Study material ▸
__________
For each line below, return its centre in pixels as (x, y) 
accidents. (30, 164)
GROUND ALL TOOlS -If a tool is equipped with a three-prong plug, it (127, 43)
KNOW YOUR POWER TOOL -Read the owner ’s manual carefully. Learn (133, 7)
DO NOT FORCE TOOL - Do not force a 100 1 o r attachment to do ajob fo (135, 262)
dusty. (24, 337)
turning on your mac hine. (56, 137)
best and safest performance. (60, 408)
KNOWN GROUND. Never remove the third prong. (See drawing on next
__________
Exercise description ▸ Starting at the line that contains "DO NOT FORCE TOOL", reproduce each line through the end of the records exactly, both ends included.

Result of this exercise ▸
DO NOT FORCE TOOL - Do not force a 100 1 o r attachment to do ajob fo (135, 262)
dusty. (24, 337)
turning on your mac hine. (56, 137)
best and safest performance. (60, 408)
KNOWN GROUND. Never remove the third prong. (See drawing on next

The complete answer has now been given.